#### Task:
The answer must consist of every record, printed exactly as it stands.

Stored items
● ● ● ●
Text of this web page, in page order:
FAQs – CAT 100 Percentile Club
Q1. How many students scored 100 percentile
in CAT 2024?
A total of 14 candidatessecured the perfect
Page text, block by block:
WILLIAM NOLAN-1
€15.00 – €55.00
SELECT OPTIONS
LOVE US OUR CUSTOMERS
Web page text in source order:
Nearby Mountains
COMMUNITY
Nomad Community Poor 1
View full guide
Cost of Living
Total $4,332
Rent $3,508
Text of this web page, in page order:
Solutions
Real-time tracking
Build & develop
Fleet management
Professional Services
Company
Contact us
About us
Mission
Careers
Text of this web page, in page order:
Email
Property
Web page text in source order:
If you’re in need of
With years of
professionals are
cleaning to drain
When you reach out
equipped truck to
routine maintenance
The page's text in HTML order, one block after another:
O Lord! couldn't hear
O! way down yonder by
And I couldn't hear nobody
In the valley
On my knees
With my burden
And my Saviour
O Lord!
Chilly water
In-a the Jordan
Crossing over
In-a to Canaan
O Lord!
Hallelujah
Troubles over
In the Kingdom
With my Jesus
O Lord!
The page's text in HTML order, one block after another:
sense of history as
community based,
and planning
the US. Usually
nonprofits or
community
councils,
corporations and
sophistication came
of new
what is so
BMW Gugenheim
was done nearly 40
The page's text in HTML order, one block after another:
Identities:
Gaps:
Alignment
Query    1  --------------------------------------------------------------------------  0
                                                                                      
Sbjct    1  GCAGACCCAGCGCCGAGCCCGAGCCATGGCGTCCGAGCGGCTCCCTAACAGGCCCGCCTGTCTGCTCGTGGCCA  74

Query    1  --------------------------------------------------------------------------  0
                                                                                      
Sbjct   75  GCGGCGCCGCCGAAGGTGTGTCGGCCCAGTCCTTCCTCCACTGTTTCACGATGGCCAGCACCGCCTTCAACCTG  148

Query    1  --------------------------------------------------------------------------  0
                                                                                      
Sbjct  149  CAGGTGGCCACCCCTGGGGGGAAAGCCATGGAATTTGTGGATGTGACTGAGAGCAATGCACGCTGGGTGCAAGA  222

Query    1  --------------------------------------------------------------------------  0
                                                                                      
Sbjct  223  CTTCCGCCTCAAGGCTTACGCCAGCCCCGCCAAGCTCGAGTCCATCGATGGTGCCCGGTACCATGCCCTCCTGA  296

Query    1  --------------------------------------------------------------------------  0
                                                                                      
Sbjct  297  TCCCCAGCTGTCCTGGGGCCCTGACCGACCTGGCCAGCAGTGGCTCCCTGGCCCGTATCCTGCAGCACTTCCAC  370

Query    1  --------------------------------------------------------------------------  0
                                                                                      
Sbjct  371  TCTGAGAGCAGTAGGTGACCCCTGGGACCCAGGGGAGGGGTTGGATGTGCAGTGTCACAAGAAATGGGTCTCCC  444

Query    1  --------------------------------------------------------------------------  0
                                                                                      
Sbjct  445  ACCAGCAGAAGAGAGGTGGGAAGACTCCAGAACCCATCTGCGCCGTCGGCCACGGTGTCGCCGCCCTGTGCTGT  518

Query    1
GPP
● ● ● ●
#### Answer to the problem:
Text of this web page, in page order:
FAQs – CAT 100 Percentile Club
Q1. How many students scored 100 percentile
in CAT 2024?
A total of 14 candidatessecured the perfect
Page text, block by block:
WILLIAM NOLAN-1
€15.00 – €55.00
SELECT OPTIONS
LOVE US OUR CUSTOMERS
Web page text in source order:
Nearby Mountains
COMMUNITY
Nomad Community Poor 1
View full guide
Cost of Living
Total $4,332
Rent $3,508
Text of this web page, in page order:
Solutions
Real-time tracking
Build & develop
Fleet management
Professional Services
Company
Contact us
About us
Mission
Careers
Text of this web page, in page order:
Email
Property
Web page text in source order:
If you’re in need of
With years of
professionals are
cleaning to drain
When you reach out
equipped truck to
routine maintenance
The page's text in HTML order, one block after another:
O Lord! couldn't hear
O! way down yonder by
And I couldn't hear nobody
In the valley
On my knees
With my burden
And my Saviour
O Lord!
Chilly water
In-a the Jordan
Crossing over
In-a to Canaan
O Lord!
Hallelujah
Troubles over
In the Kingdom
With my Jesus
O Lord!
The page's text in HTML order, one block after another:
sense of history as
community based,
and planning
the US. Usually
nonprofits or
community
councils,
corporations and
sophistication came
of new
what is so
BMW Gugenheim
was done nearly 40
The page's text in HTML order, one block after another:
Identities:
Gaps:
Alignment
Query    1  --------------------------------------------------------------------------  0
                                                                                      
Sbjct    1  GCAGACCCAGCGCCGAGCCCGAGCCATGGCGTCCGAGCGGCTCCCTAACAGGCCCGCCTGTCTGCTCGTGGCCA  74

Query    1  --------------------------------------------------------------------------  0
                                                                                      
Sbjct   75  GCGGCGCCGCCGAAGGTGTGTCGGCCCAGTCCTTCCTCCACTGTTTCACGATGGCCAGCACCGCCTTCAACCTG  148

Query    1  --------------------------------------------------------------------------  0
                                                                                      
Sbjct  149  CAGGTGGCCACCCCTGGGGGGAAAGCCATGGAATTTGTGGATGTGACTGAGAGCAATGCACGCTGGGTGCAAGA  222

Query    1  --------------------------------------------------------------------------  0
                                                                                      
Sbjct  223  CTTCCGCCTCAAGGCTTACGCCAGCCCCGCCAAGCTCGAGTCCATCGATGGTGCCCGGTACCATGCCCTCCTGA  296

Query    1  --------------------------------------------------------------------------  0
                                                                                      
Sbjct  297  TCCCCAGCTGTCCTGGGGCCCTGACCGACCTGGCCAGCAGTGGCTCCCTGGCCCGTATCCTGCAGCACTTCCAC  370

Query    1  --------------------------------------------------------------------------  0
                                                                                      
Sbjct  371  TCTGAGAGCAGTAGGTGACCCCTGGGACCCAGGGGAGGGGTTGGATGTGCAGTGTCACAAGAAATGGGTCTCCC  444

Query    1  --------------------------------------------------------------------------  0
                                                                                      
Sbjct  445  ACCAGCAGAAGAGAGGTGGGAAGACTCCAGAACCCATCTGCGCCGTCGGCCACGGTGTCGCCGCCCTGTGCTGT  518

Query    1
GPP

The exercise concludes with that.